Basic reading returns the coordinates and any attributes. The following examples use the array created by the quickstart_sparse example.

```
R> A <- tiledb_sparse(uri = uri)
R> A[]
$coords
[1] 1 1 2 3 2 4
$a
[1] 1 3 2
```

We can also request a data.frame object, either when opening or by changing this object characteristic on the fly:

```
R> return.data.frame(A) <- TRUE
R> A[]
a rows cols
1 1 1 1
2 3 2 3
3 2 2 4
```

For sparse arrays, the return type is by default ‘extended’ showing rows and column but this can be overridden.

Assignment works similarly:

```
R> A[4,2] <- 42L
R> A[]
a rows cols
1 1 1 1
2 42 4 2
3 3 2 3
4 2 2 4
```

Reads can select rows and or columns:

```
R> A[2,]
a rows cols
1 3 2 3
2 2 2 4
R> A[,2]
a rows cols
1 42 4 2
```

Attributes can be selected similarly.

Similar to the dense array case described earlier, the file `ex_2.R`

illustrates some basic operations on sparse arrays. It also shows date and datetime types instead of just integer and double precision floats.

```
R> A <- tiledb_sparse(uri = uri, as.data.frame = TRUE)
R> A[1577858580:1577858700] # POSIX time seconds
a b d e rows
1 3 103 2020-01-11 2020-01-02 18:24:33.844293 1577858580
2 4 104 2020-01-15 2020-01-05 02:28:36.215681 1577858640
3 5 105 2020-01-19 2020-01-05 00:44:04.805775 1577858700
```

The row coordinate is currently a floating point representation of the underlying time type. We can both select attributes (here we excluded the “a” column) and select rows by time (as the time stamps get converted to the required floating point value).

```
R> attrs(A) <- c("b", "d", "e")
R> A[as.POSIXct("2020-01-01 00:01:00"):as.POSIXct("2020-01-01 00:03:00")]
b d e rows
1 101 2020-01-05 2020-01-01 03:03:07.548390 1577858460
2 102 2020-01-10 2020-01-02 21:02:19.748134 1577858520
3 103 2020-01-11 2020-01-02 18:24:33.844293 1577858580
```

More extended examples are available showing indexing by date(time) as well as character dimension.
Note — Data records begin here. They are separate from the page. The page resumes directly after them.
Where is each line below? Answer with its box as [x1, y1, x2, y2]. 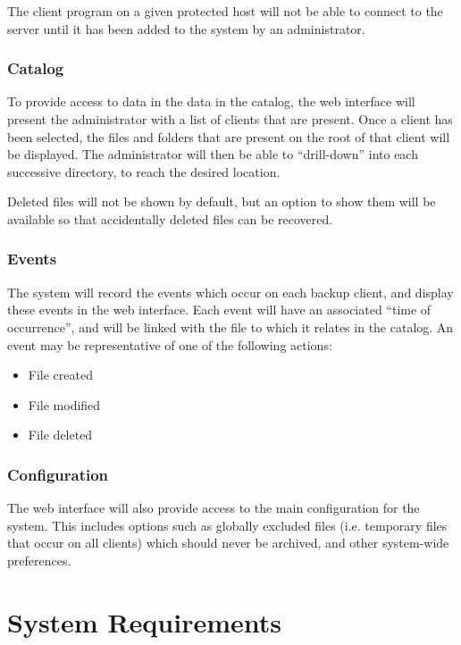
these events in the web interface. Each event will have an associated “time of [7, 300, 432, 319]
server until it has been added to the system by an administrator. [7, 19, 365, 38]
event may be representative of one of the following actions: [7, 335, 332, 354]
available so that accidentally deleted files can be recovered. [7, 209, 333, 228]
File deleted [28, 425, 93, 444]
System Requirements [7, 603, 281, 640]
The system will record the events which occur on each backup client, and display [7, 282, 454, 301]
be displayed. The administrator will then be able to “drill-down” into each [7, 145, 418, 163]
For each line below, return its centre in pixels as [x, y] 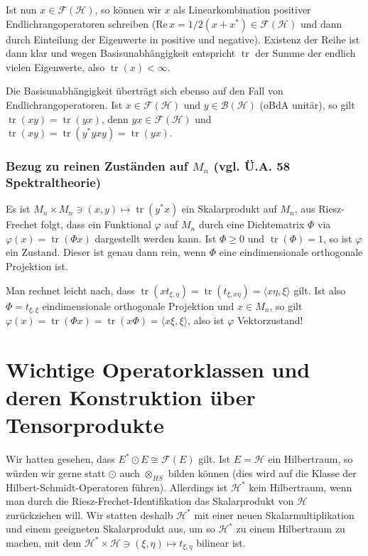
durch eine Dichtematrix [251, 224]
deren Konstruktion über [131, 397]
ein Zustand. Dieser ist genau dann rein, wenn [106, 252]
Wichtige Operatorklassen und [158, 369]
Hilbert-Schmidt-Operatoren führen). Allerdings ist [117, 487]
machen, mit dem [44, 542]
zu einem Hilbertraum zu [291, 529]
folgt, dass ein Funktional [96, 224]
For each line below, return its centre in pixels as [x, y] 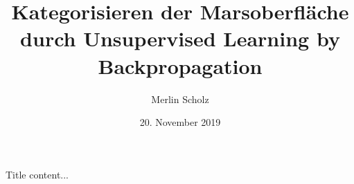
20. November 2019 [180, 122]
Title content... [37, 174]
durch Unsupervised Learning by [180, 38]
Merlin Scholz [180, 99]
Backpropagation [180, 65]
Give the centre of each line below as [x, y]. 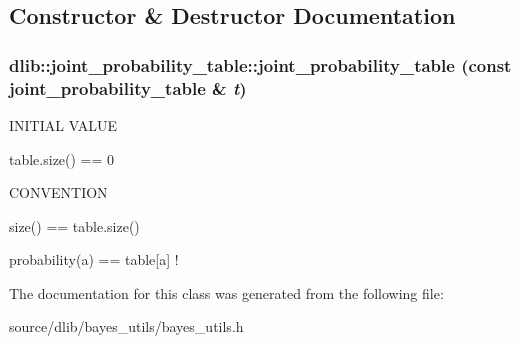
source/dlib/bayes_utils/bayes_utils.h [126, 326]
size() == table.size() [74, 225]
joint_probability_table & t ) [128, 87]
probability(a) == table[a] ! [94, 259]
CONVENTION [58, 192]
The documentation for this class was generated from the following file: [226, 292]
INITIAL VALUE [63, 124]
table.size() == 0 [62, 158]
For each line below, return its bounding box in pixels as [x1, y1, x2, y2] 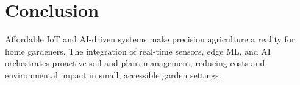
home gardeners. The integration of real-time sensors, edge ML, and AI [5, 44, 271, 57]
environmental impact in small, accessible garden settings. [5, 68, 221, 81]
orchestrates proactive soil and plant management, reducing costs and [5, 56, 265, 69]
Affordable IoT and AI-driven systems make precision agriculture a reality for [5, 33, 295, 46]
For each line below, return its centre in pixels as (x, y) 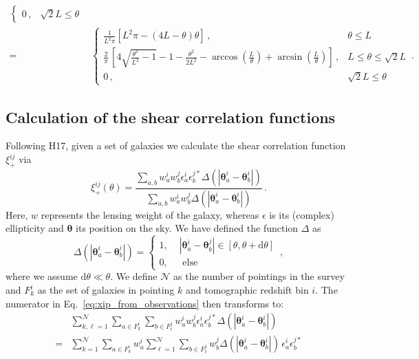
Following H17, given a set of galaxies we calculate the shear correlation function (176, 145)
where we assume (42, 276)
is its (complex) (302, 214)
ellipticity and (35, 228)
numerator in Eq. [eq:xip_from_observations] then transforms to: (145, 303)
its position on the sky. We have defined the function (187, 228)
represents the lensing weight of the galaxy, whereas (150, 214)
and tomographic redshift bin (247, 290)
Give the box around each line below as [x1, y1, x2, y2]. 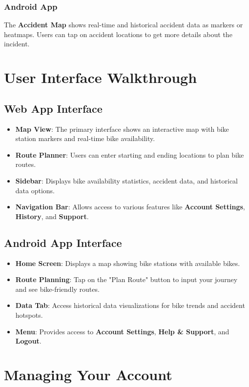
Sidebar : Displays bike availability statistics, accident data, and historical [15, 175, 238, 185]
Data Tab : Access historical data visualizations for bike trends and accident [15, 300, 245, 310]
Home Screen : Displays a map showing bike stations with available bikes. [15, 258, 240, 268]
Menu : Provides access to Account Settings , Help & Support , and [15, 326, 229, 336]
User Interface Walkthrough [4, 67, 197, 87]
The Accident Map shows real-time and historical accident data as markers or [4, 20, 243, 30]
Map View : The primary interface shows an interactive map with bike [15, 123, 229, 134]
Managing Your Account [4, 364, 172, 384]
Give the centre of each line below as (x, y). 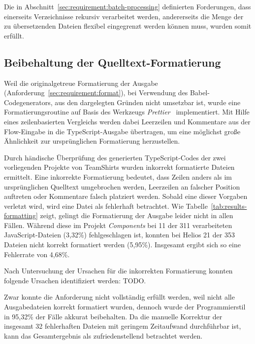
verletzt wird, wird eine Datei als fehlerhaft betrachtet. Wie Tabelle (106, 206)
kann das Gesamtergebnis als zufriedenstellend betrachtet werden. (103, 335)
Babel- (200, 93)
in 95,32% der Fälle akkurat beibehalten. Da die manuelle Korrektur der (113, 316)
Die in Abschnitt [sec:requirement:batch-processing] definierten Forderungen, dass (127, 6)
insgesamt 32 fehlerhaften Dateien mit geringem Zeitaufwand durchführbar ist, (123, 326)
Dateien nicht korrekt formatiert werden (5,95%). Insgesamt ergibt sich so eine (122, 245)
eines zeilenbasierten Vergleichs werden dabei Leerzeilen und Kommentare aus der (127, 121)
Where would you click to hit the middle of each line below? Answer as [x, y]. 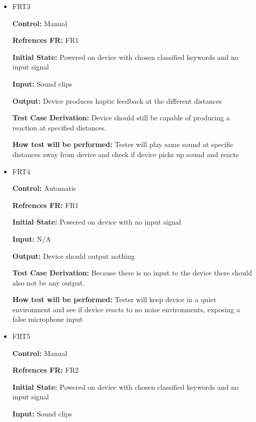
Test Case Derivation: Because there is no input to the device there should [132, 273]
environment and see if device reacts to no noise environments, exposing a [126, 309]
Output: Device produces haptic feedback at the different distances [117, 100]
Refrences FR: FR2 [46, 370]
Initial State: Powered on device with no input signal [97, 222]
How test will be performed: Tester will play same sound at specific [123, 144]
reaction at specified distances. [59, 127]
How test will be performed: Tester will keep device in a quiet [114, 299]
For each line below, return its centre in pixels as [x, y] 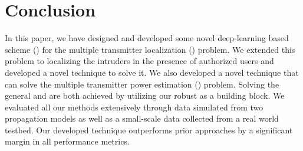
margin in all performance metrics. [67, 141]
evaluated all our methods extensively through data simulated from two [134, 107]
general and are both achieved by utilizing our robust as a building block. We [145, 95]
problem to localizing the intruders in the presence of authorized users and [139, 61]
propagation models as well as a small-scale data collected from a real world [142, 118]
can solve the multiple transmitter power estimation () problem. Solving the [142, 84]
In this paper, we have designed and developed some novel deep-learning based [147, 38]
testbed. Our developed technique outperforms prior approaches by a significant [149, 130]
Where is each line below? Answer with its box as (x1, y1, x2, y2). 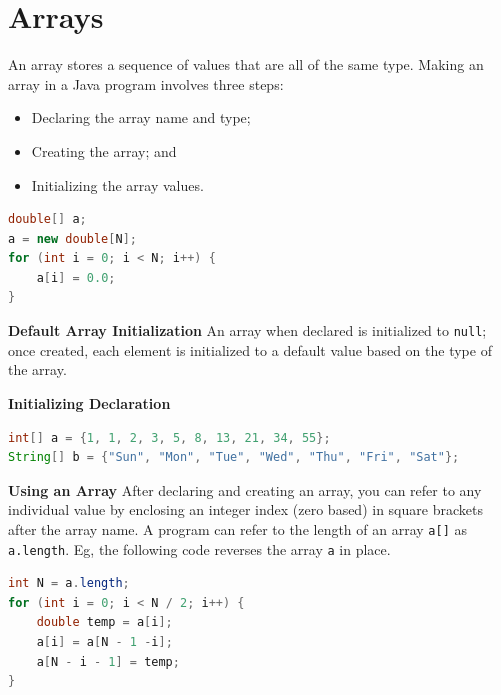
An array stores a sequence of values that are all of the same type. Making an (8, 54, 484, 75)
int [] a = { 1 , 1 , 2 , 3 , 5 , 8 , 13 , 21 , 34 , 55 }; (8, 430, 331, 445)
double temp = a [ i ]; (36, 615, 173, 630)
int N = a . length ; (8, 576, 130, 591)
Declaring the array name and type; (31, 107, 251, 128)
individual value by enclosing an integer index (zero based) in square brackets (8, 499, 483, 520)
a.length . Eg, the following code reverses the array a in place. (8, 538, 391, 559)
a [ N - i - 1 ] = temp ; (36, 654, 180, 669)
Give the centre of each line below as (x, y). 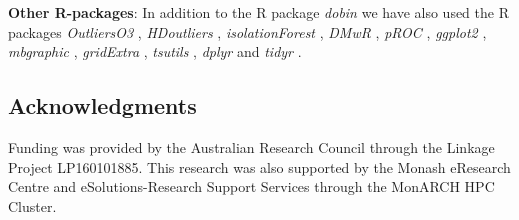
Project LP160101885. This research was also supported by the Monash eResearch (259, 166)
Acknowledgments (102, 105)
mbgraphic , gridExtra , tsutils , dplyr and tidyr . (155, 51)
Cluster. (32, 205)
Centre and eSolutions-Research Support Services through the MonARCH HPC (251, 186)
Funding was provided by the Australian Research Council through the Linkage (251, 146)
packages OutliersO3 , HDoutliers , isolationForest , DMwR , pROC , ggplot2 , (247, 31)
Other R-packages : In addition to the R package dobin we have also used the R (258, 12)
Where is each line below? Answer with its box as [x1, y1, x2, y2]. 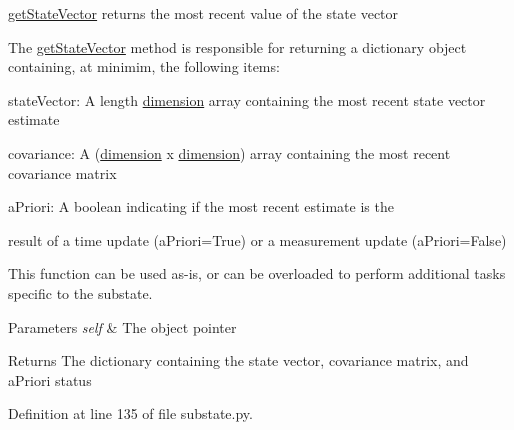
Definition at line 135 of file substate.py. [8, 403, 253, 424]
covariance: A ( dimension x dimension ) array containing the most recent [8, 142, 451, 163]
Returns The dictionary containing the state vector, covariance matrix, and [8, 350, 469, 371]
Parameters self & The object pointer [8, 316, 237, 337]
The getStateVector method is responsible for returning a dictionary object [8, 36, 467, 57]
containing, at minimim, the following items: [8, 56, 280, 77]
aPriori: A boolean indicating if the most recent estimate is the [8, 196, 394, 217]
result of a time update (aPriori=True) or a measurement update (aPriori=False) [8, 229, 507, 250]
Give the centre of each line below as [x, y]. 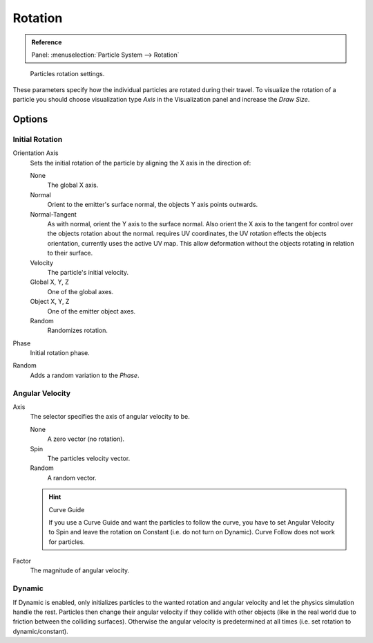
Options [30, 119]
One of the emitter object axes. [92, 311]
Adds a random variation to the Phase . [85, 375]
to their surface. [70, 253]
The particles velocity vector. [89, 458]
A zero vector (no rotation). [86, 439]
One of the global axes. [80, 291]
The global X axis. [73, 185]
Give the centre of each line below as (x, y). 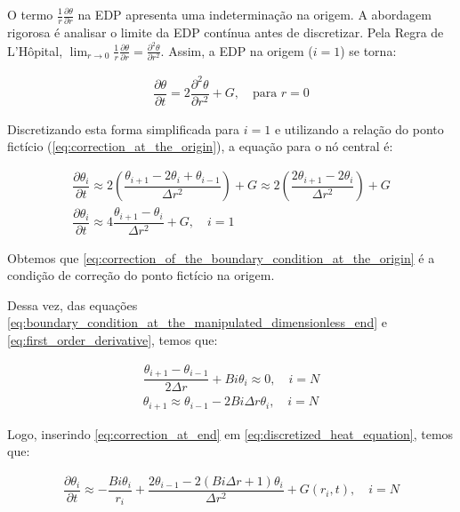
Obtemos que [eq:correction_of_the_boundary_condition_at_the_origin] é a (221, 257)
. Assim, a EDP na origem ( (237, 50)
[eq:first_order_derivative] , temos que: (113, 340)
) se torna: (368, 50)
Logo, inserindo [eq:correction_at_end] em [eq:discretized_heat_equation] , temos (230, 433)
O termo (30, 14)
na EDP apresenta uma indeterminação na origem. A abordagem (254, 14)
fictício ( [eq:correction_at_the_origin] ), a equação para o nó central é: (200, 146)
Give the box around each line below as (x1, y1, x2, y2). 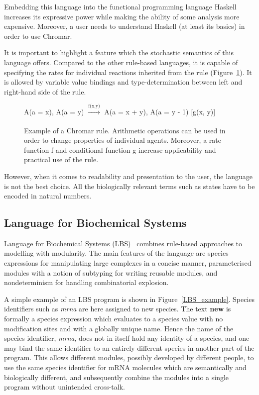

The TileDB R package is documented via R help functions (*e.g.* `help("tiledb_sparse")`

shows information for the `tiledb_sparse()`

function) as well as via a website regrouping all documentation. An extended notebook is available, as are a numb examples/ directory.

TileDB itself has extensive installation, quickstart, and overall documentation as well as a support forum.